Alesi has a history with BCP at Lehman Brothers. From 1997 to 2000, he held a similar role, but he says the firm previously approached business continuity as more of a technical function. "Business continuity was more centralized then - we did a lot of work around providing networks and distributed data centers," he explains. Alesi says that he left the firm after Y2K, primarily because, "People lost interest." After Sept. 11, Lehman Brothers made a large reinvestment in BCP and he returned to the firm.

Although Alesi presently is just one of three principal BCP planners for Lehman in the Americas (with a staff of three analysts), he notes that a number of chief administrative officers (CAOs) throughout the firm also are responsible for BCP. "There's a broad acceptance that business continuity has to be the cornerstone of everything we do," he explains.

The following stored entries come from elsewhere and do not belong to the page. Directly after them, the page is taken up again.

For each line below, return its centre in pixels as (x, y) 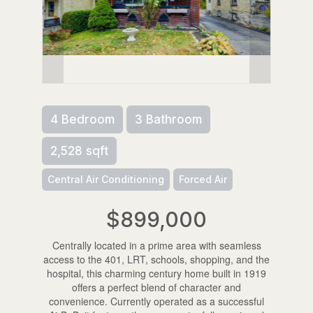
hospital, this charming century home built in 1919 (156, 273)
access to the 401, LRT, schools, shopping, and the (156, 259)
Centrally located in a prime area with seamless (156, 245)
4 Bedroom (82, 119)
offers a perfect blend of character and (156, 287)
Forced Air (203, 179)
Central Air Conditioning (105, 179)
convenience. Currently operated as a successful (156, 301)
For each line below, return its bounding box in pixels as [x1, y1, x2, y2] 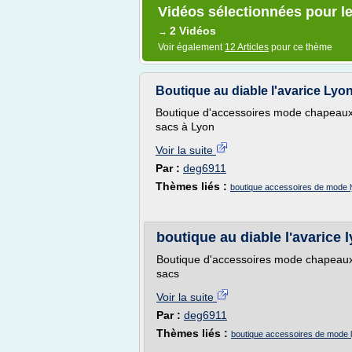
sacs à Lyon [156, 120, 214, 133]
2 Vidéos [170, 24, 216, 37]
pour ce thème [269, 42, 332, 53]
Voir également [158, 42, 225, 53]
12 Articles [225, 42, 269, 53]
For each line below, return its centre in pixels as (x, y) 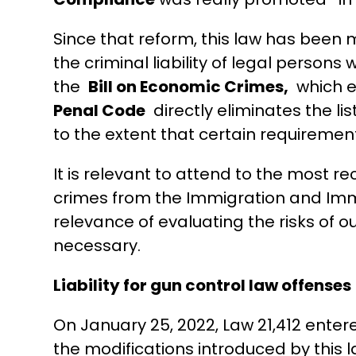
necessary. (97, 246)
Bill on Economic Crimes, (189, 87)
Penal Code (100, 111)
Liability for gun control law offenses (203, 286)
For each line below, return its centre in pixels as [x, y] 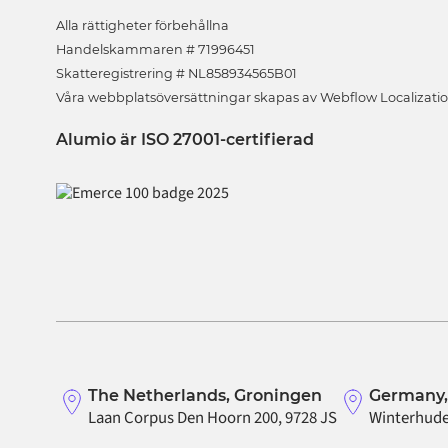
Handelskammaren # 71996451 [155, 50]
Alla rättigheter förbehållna [142, 26]
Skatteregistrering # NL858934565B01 [176, 74]
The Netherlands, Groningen [205, 395]
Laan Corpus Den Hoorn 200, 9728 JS [212, 418]
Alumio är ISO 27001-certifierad [185, 140]
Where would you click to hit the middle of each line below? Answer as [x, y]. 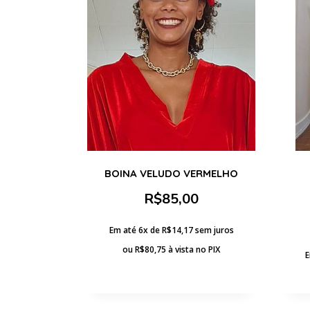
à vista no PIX [194, 249]
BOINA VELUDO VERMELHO [171, 173]
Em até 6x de [135, 230]
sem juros [214, 230]
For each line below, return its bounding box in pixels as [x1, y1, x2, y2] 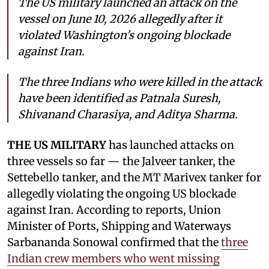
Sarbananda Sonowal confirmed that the [7, 235, 221, 249]
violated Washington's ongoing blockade [18, 28, 230, 42]
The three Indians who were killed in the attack [18, 74, 262, 89]
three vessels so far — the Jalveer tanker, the [7, 154, 235, 168]
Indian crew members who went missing [7, 251, 220, 265]
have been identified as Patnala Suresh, [18, 91, 221, 105]
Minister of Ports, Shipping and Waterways [7, 219, 231, 233]
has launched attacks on [106, 138, 234, 152]
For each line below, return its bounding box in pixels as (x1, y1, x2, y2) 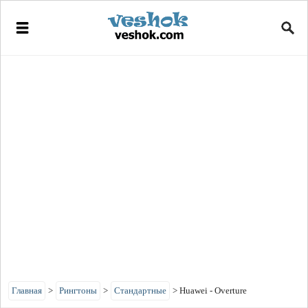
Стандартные (114, 285, 166, 296)
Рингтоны (59, 285, 97, 296)
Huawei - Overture (179, 285, 247, 296)
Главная (12, 285, 42, 296)
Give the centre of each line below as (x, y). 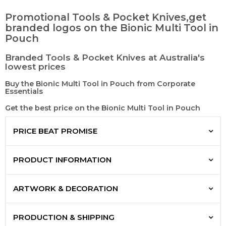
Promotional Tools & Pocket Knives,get (106, 17)
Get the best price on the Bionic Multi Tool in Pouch (103, 108)
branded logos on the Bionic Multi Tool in (112, 28)
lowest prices (35, 67)
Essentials (24, 92)
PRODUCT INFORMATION (62, 160)
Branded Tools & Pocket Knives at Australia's (105, 58)
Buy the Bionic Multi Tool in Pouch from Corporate (100, 84)

"Each division has a CAO and each department within a division has a CAO. The CAOs are tasked with dealing with budgets, head counts, space planning, ... and it's a natural fit for them to do BCP," Alesi continues. "Everybody in that role is a business continuity planner for the group that they represent. So even if there is only a small group in the Americas that has business continuity in its title, there are dozens of people that do BCP for the firm."

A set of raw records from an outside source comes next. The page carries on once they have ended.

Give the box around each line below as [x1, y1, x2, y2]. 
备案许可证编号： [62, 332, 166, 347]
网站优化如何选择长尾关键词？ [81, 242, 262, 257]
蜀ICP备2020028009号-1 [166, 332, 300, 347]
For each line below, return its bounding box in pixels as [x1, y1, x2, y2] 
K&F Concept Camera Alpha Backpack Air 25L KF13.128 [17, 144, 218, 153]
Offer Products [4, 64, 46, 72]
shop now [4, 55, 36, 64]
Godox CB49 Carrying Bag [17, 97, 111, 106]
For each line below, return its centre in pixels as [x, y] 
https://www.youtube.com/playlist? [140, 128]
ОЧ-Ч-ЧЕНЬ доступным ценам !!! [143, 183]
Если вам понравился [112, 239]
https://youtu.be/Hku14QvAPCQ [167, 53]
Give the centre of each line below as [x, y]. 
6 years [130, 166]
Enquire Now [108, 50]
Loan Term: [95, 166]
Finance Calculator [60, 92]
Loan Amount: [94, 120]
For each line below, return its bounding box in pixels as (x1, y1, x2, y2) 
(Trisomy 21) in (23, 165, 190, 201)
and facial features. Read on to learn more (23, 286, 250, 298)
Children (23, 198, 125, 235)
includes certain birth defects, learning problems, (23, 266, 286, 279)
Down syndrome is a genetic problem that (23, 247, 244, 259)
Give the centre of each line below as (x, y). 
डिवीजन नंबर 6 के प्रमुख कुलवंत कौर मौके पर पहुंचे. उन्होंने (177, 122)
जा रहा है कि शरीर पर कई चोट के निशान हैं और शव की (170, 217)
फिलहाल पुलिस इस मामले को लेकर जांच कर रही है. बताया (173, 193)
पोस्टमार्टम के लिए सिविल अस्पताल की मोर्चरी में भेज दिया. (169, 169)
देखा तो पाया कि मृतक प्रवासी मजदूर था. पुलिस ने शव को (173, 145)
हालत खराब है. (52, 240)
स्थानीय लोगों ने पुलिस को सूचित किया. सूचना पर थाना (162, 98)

From an IT perspective, Lehman Brothers makes no distinction between its BCP and production environments, Alesi notes. Moreover, BCP has become subject to the same business drivers to which any of its other businesses are subject - people want real-time information, from anywhere, at any hour. Consequently, the firm has focused on providing tools that allow people to get information quickly through wireless devices and the Internet. Lehman Brothers also has connected BCP with its regular operations tools (i.e., databases that manage people and systems), so that, from a technology standpoint, disaster recovery is equivalent to regular operational incident management.

"IT plays a central role [in BCP]," says Alesi. "The tools that they've developed allow people to see their desktop from almost any place in a Lehman site the same way that they'd see their desktop at their normal desk. They can also access their data remotely if they need to." He continues, "The infrastructure that IT has built around the data centers has really enabled the business to focus more on the communication and the flexibility to react instead of being tied to whatever the IT solution is. The technology has released the business from thinking about recovery as something out of the ordinary, and has allowed them to focus more on ... what the employees' travel considerations are, the well-being of the employee, and the communication to the employee."

Pacchia adds that some of the new tools provided by engineering to support business continuity planning include a proprietary synchronization method and new application modeling techniques, although he declines to explain them in detail. Instead, he says, "Both the BCP and production environments are equally as critical to the business, and both are expected to work on demand with no tweaking. There's a lot of value and peace of mind in having this philosophy, for the simple reason that one day your BCP site could be your production site."

Whether BCP and DR will make it back on industry priority lists in 2006 remains to be seen. In the meantime, tragedies like the London bombings will serve as unfortunate reminders that financial institutions must continue to be vigilant in their planning.

"People are still concerned about continuity," says Financial Insights' Kim. "And in a post-Sept. 11/Iraq war environment, folks need to always be aware of those issues."